LogoFDA 510(k) Search
K Number
K143028
Device Name
Azure Anterior Cervical Plate System
Manufacturer
ORTHOFIX, INC.
Date Cleared
2015-05-29

(220 days)

Product Code
KWQ,KWO
Regulation Number
888.3060
Type
Traditional
Panel
OR
Reference & Predicate Devices
K130825
AI/MLSaMDIVD (In Vitro Diagnostic)TherapeuticDiagnosticis PCCP AuthorizedThirdpartyExpeditedreview
Intended Use

The Azure Anterior Cervical Plate System is a temporary implant intended for anterior fixation to the cervical spine from C2 to C7 and indicated for: a) Degenerative disc disease (as defined as back pain of discogenic origin with degenerative disc confirmed by patient history and radiographic studies); b) Spondylolisthesis; c) Trauma (i.e., fracture or dislocation); d) Spinal stenosis; e) Deformities (i.e., scoliosis, kyphosis, and/or lordosis); f) Tumor: g) Pseudoarthrosis; h) Revision of previous surgery

Device Description

The Azure Anterior Cervical Plate System is comprised of a variety of non-sterile, single use, titanium alloy (Ti6Al4V ELI per ASTM F136) with nitinol (per ASTM 2063) components that allow a surgeon to build a temporary anterior cervical implant construct. The system is attached to the anterior aspect of the vertebral body by means of screws to the cervical spine. The system consists of an assortment of screws, plates and associated instrumentation, which assists in the surgical implantation of the devices.

AI/ML Overview

The provided document describes a 510(k) premarket notification for the Azure Anterior Cervical Plate System. This document is a regulatory submission for a medical device (a spinal implant), not an AI/ML device. Therefore, the questions related to AI/ML specific acceptance criteria, study design, and performance metrics (e.g., sample size for test set, data provenance, ground truth establishment, MRMC studies, standalone performance, training set size) are not applicable to this submission.

The document focuses on demonstrating substantial equivalence to a predicate device (K130825 - Azure Anterior Cervical Plate System, SE) by removing constrained screws from the system due to a field failure mode. The performance data presented is related to mechanical testing of the spinal implant, not the performance of an AI/ML algorithm.

Therefore, I cannot populate the requested table and information as it pertains to an AI/ML device.

However, I can extract the relevant information regarding the modification to the device and the reason for the change, which led to a performance test.

Summary of Device Modification and Performance Study:

The purpose of this 510(k) submission is the removal of constrained screws from the Azure Anterior Cervical Plate System. This change was initiated because the constrained screw constructs were experiencing "total fracture of the locking mechanism" in the field.
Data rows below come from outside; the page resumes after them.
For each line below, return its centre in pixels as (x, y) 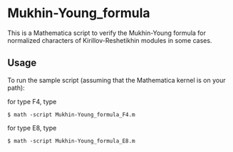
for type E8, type (32, 128)
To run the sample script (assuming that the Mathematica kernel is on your (116, 80)
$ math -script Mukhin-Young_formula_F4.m (71, 115)
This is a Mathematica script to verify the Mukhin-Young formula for (107, 33)
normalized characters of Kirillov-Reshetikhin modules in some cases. (110, 40)
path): (16, 88)
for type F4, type (32, 101)
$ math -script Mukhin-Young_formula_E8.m (71, 141)
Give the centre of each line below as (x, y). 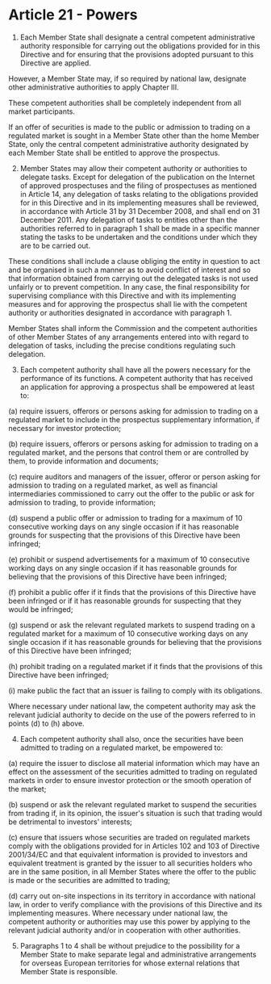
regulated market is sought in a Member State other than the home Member (134, 136)
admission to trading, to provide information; (82, 502)
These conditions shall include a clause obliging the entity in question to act (134, 261)
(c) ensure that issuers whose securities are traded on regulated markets (129, 837)
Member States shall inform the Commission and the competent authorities (133, 328)
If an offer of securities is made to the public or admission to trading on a (129, 127)
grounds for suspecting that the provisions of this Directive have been (124, 535)
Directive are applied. (55, 63)

A modified Dynamic Axial Compression test was conducted in accordance with ASTM F1717 standard to compare the performance of constrained and semi-constrained screws.

Acceptance Criteria and Reported Device Performance (for mechanical testing, not AI):

Acceptance Criteria (Implied)Reported Device Performance
Prevention of "total fracture of the locking mechanism" failure mode experienced with constrained screws.Constrained screw constructs: were able to cause total fracture of the locking mechanism, "similar to the failures experienced in the field." This indicates that the constrained screws failed to meet the implied criteria of preventing this specific failure mode.
Semi-constrained screw constructs should not exhibit the same failure modes as constrained screws.Semi-constrained screw constructs: "did not experience the same failure modes," thereby eliminating the risk of locking mechanism fracture. This indicates that the semi-constrained screws met the implied criteria of preventing the identified failure mode. In addition, simulated testing with semi-constrained screws was performed to validate a new recommended surgical technique, further demonstrating safety and effectiveness.
Device with semi-constrained screws should be safe and effective and substantially equivalent to the predicate.The tests demonstrated that "the Azure system containing semi-constrained screws is safe and effective for use and is substantially equivalent or better than its predicate device Azure Anterior Cervical Plate System K130825." This general statement of equivalence and safety/effectiveness indicates that the system with semi-constrained screws met the overall regulatory acceptance for substantial equivalence after the modification.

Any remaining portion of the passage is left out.